# MCP for Multi-View Datasets
Automate multi-view dataset generation for NeRF, 3DGS, and 3D reconstruction research using AI agents.
---
## What You Can Do
With a single natural-language prompt, your AI agent can:
- **Generate datasets at scale** — create 100-view, 196-view, or 400-view training datasets across your entire model library
- **Quote before committing** — check the exact credit cost for any batch before spending
- **Organize with tags** — filter and target specific model subsets (e.g. "all models tagged validation-set")

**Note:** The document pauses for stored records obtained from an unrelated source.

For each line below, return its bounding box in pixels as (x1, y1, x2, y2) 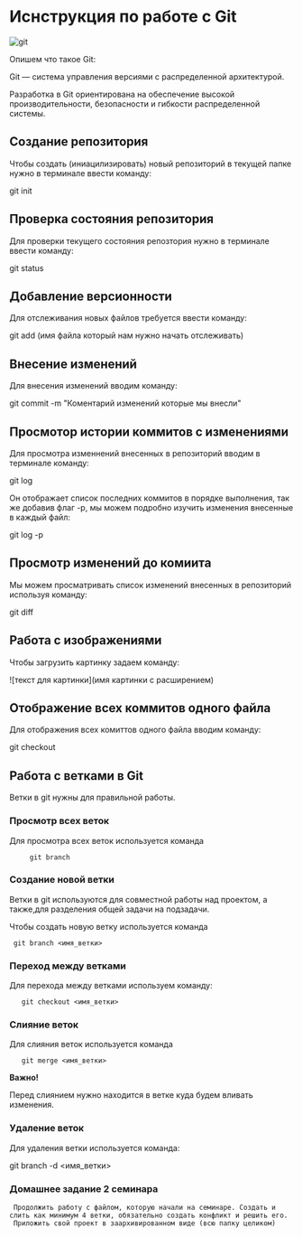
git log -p (9, 529, 43, 539)
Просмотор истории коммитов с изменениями (9, 424, 289, 439)
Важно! (9, 1073, 39, 1083)
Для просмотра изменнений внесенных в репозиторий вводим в (9, 448, 261, 458)
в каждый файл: (9, 512, 70, 522)
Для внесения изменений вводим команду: (9, 380, 178, 391)
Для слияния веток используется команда (9, 1039, 174, 1050)
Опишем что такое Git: (9, 53, 96, 64)
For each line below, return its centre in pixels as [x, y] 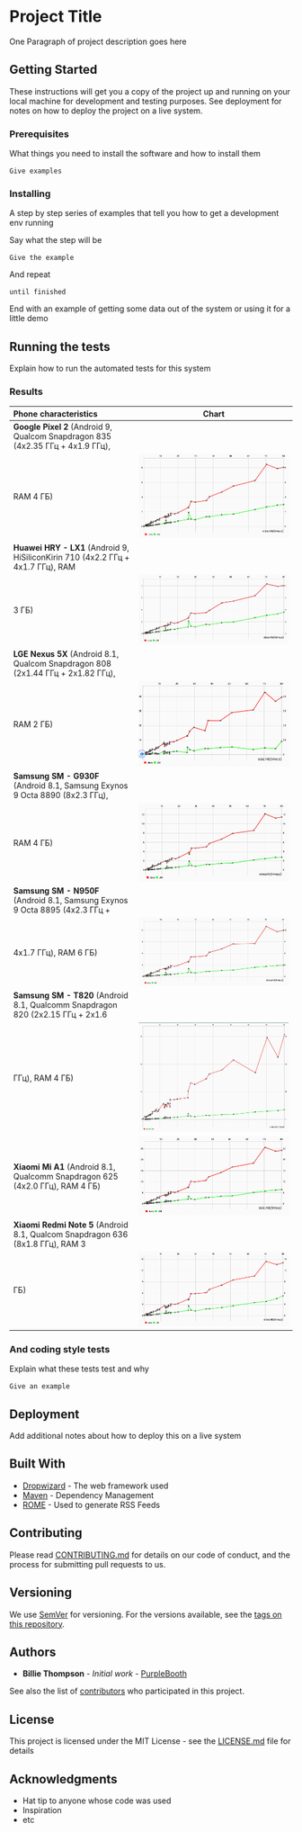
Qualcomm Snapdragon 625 [66, 1177]
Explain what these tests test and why [80, 1369]
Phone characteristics [55, 413]
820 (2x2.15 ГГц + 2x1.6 [60, 1015]
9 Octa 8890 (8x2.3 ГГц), [61, 795]
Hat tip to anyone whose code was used [97, 1801]
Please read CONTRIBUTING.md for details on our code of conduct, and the [150, 1555]
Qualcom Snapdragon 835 [62, 436]
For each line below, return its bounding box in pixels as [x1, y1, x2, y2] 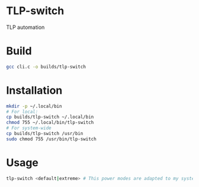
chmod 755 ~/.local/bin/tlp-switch [6, 120, 94, 126]
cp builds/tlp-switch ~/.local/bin [6, 114, 94, 120]
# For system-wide [6, 125, 52, 131]
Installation [6, 84, 63, 97]
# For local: [6, 109, 38, 114]
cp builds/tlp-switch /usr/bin [6, 131, 84, 137]
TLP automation [6, 24, 45, 31]
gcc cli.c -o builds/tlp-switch [6, 64, 86, 70]
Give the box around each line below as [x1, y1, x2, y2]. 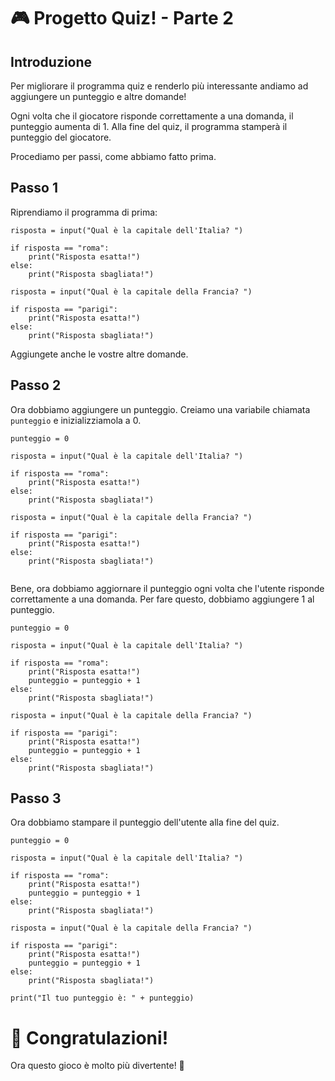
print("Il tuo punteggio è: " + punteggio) [10, 993, 195, 1004]
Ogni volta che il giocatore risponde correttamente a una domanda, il [10, 110, 294, 122]
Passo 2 [10, 377, 62, 394]
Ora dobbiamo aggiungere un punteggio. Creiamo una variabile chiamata [10, 403, 311, 415]
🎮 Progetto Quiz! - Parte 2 [10, 7, 234, 30]
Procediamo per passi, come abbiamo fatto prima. [10, 151, 217, 162]
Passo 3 [10, 790, 62, 807]
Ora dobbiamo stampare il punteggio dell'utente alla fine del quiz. [10, 816, 280, 829]
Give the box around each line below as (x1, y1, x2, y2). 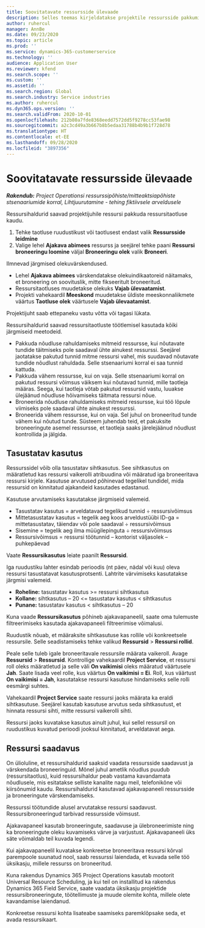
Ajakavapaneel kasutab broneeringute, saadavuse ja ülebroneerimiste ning (6, 822, 194, 830)
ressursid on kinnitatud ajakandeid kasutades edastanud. (6, 484, 150, 491)
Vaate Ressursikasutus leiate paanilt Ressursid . (6, 552, 128, 559)
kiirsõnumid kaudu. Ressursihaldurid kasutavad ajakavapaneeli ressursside (6, 786, 195, 793)
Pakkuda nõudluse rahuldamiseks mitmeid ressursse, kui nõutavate (15, 340, 185, 347)
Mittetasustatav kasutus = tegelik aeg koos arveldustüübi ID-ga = (15, 514, 180, 521)
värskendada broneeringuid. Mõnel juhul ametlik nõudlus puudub (6, 766, 170, 773)
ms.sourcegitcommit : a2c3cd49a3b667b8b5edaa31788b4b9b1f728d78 (6, 123, 171, 129)

- **Download results programmatically** — get ZIP URLs for automated training pipelines
No scripting required. Describe what you want in plain English — the agent handles the API calls.
---
## Setup
Add this to your MCP client configuration (Windsurf, Claude Desktop, Cursor, or any MCP-compatible host):
```json
{
"mcpServers": {
"dxgl": {
"serverUrl": "https://mcp.dx.gl/",
"headers": {
"Authorization": "Bearer dxgl_sk_..."
}
}
}
}
```
Replace `dxgl_sk_...` with your API key from the [Portal](https://dx.gl/portal) → API Keys.
---
## Your First Prompt
Paste this into your AI agent to verify everything works:
> List my models and tell me how many I have.
The agent will call `list_models` and return a summary. If this works, you're connected.
---
## Prompt Examples
### Generate a dataset for one model
> Generate a 196×1024 hemisphere dataset for model Ab3kF9x2qL1m.

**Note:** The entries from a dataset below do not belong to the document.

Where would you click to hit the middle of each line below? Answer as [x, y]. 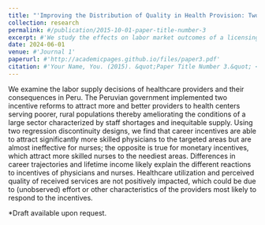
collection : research [44, 23]
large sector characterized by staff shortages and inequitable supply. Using [131, 122]
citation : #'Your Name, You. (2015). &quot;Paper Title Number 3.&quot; [130, 67]
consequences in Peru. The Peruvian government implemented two [118, 97]
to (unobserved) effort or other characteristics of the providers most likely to [132, 189]
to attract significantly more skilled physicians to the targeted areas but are [130, 139]
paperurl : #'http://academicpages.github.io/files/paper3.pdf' [114, 60]
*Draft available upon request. [58, 212]
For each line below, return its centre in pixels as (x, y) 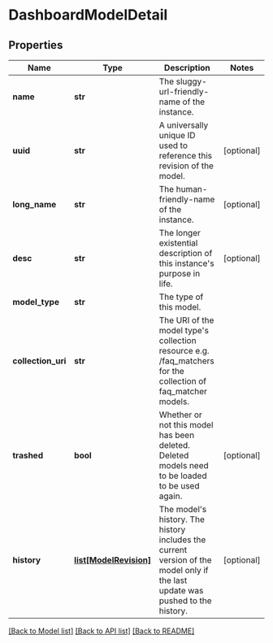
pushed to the (186, 601)
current (173, 550)
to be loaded (183, 476)
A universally (184, 125)
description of (186, 253)
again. (171, 496)
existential (178, 243)
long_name (35, 204)
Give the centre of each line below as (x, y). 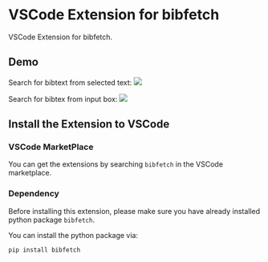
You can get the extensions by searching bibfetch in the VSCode (116, 164)
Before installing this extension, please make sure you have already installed (134, 211)
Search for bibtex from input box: (63, 99)
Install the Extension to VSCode (89, 125)
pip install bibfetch (45, 250)
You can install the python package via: (73, 235)
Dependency (34, 194)
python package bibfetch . (51, 220)
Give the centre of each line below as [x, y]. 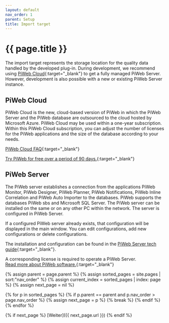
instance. [15, 84]
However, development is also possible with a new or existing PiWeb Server [84, 79]
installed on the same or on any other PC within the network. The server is [82, 208]
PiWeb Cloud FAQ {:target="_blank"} [42, 149]
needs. [12, 139]
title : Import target [28, 24]
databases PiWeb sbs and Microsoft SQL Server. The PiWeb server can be [82, 203]
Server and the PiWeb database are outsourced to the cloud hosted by [78, 118]
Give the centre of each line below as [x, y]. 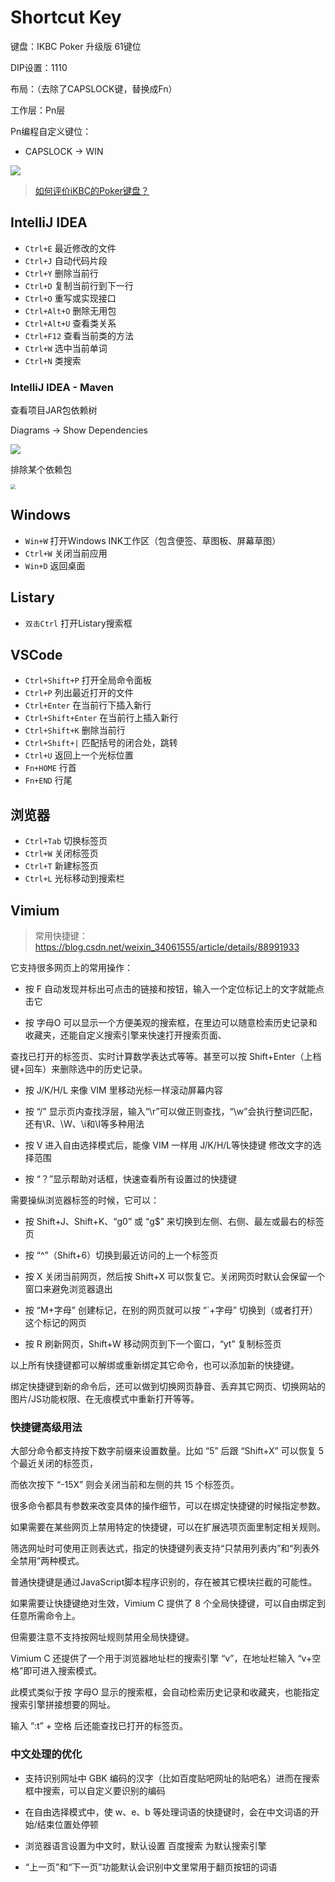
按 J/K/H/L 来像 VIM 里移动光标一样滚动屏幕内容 [123, 1090]
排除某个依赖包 [41, 470]
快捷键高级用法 [46, 1428]
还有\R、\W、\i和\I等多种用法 [84, 1124]
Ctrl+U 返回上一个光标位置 [79, 755]
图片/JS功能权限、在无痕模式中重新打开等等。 [105, 1399]
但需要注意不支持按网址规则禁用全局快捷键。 [102, 1637]
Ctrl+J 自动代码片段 [66, 260]

The agent calls `create_render` with `output: "dataset"`, `datasetQuality: "196x1024"`, `coverage: "hemisphere"`, then polls `get_render` until done, and returns the download URL.

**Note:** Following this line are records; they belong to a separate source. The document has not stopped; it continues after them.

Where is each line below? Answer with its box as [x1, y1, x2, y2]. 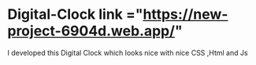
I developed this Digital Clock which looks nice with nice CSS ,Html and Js [7, 48, 249, 57]
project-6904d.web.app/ [7, 22, 175, 40]
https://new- [143, 5, 228, 23]
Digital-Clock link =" [7, 5, 143, 23]
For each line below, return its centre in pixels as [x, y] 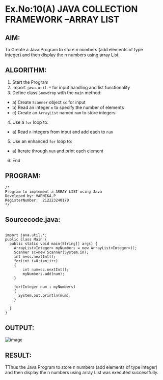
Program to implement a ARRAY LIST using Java [54, 191]
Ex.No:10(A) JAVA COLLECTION [71, 9]
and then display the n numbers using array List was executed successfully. [82, 373]
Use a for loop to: [30, 122]
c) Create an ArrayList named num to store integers [64, 112]
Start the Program [30, 82]
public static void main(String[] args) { [54, 244]
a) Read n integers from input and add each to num [62, 132]
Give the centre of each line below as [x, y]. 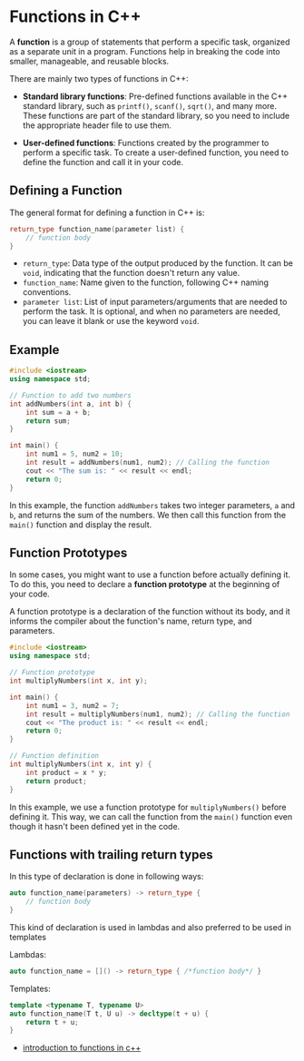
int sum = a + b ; [59, 412]
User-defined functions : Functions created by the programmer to [146, 142]
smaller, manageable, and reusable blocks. [89, 61]
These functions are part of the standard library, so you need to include [156, 115]
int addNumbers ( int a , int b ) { [70, 404]
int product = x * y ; [66, 772]
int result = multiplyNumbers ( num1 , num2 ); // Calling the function [158, 714]
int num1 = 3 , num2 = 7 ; [73, 705]
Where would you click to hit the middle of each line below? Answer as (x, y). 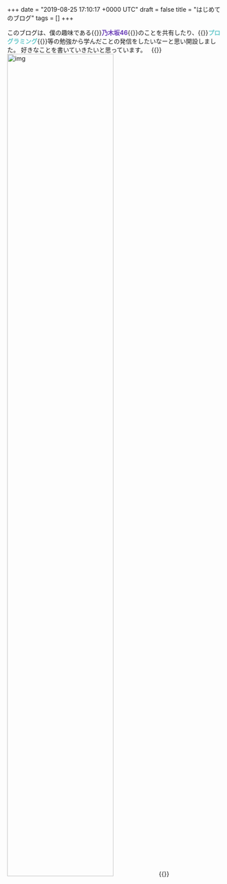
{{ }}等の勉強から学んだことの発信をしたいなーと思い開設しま (124, 41)
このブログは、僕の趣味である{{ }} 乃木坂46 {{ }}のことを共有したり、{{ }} (108, 33)
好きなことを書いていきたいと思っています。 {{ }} (91, 50)
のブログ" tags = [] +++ (41, 18)
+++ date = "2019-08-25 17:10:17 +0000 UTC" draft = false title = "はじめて (114, 9)
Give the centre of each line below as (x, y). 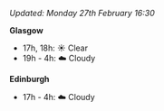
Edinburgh (29, 79)
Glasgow (26, 30)
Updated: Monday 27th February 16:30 (82, 13)
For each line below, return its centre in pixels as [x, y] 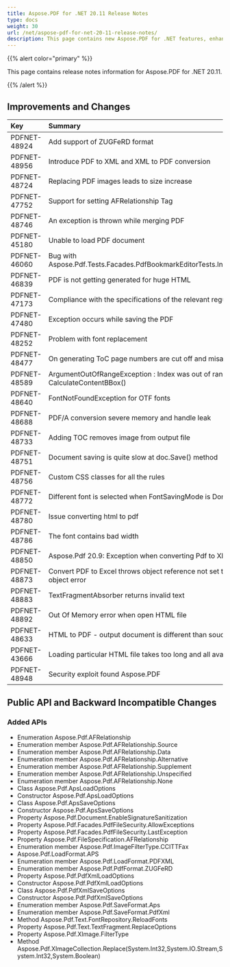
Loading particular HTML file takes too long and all [129, 654]
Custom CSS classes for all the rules [107, 477]
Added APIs [27, 722]
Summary [64, 126]
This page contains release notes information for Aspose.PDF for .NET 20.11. [115, 72]
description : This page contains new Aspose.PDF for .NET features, [107, 39]
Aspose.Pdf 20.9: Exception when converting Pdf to [132, 556]
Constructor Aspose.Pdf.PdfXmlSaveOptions [80, 897]
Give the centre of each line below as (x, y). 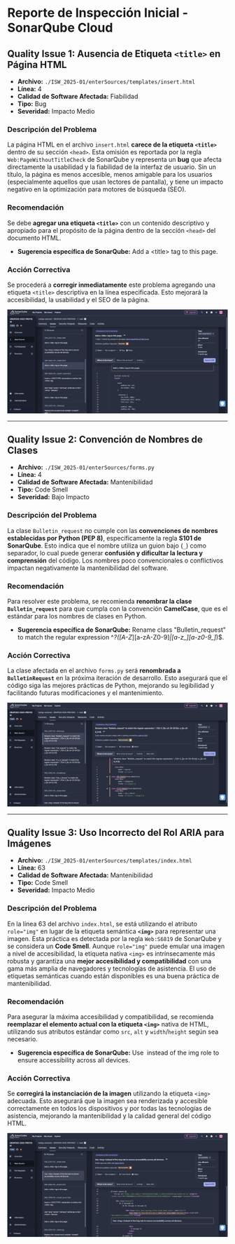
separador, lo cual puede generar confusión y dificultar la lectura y (105, 553)
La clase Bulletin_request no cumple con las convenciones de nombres (113, 530)
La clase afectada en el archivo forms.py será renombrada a (94, 670)
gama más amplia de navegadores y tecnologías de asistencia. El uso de (112, 968)
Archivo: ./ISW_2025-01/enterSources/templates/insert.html (106, 81)
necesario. (23, 1039)
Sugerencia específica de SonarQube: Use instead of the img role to (118, 1053)
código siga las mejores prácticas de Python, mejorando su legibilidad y (111, 686)
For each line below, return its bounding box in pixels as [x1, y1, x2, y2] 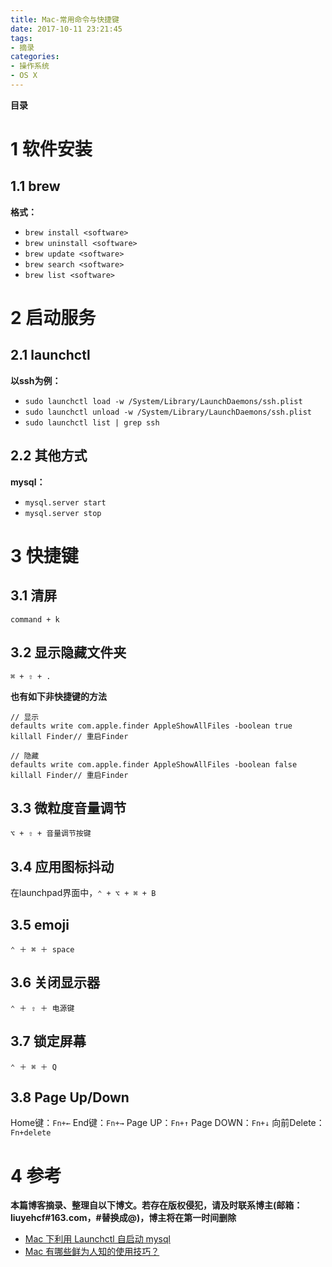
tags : [10, 33, 33, 43]
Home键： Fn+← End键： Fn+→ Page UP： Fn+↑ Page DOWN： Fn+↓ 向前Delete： [10, 1117, 325, 1129]
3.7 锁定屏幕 [10, 1033, 87, 1050]
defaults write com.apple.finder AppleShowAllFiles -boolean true [10, 721, 293, 731]
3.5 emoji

### Generate datasets for all models with a tag
> Generate 100×800 hemisphere datasets for every model tagged "validation-set". Quote the cost first and wait for my approval before proceeding.
The agent will:
1. Call `list_models` with `tags: "validation-set"` to find matching models
2. Call `quote` with the dataset configuration to show the total credit cost
3. Wait for your confirmation
4. Call `create_batch_renders` to submit all datasets at once
5. Poll `get_render` for each until complete
6. Return download URLs for all ZIPs
### Full sphere coverage for a specific object
> Create a 400×2048 full sphere dataset for my cash register model. I need maximum coverage for reconstruction.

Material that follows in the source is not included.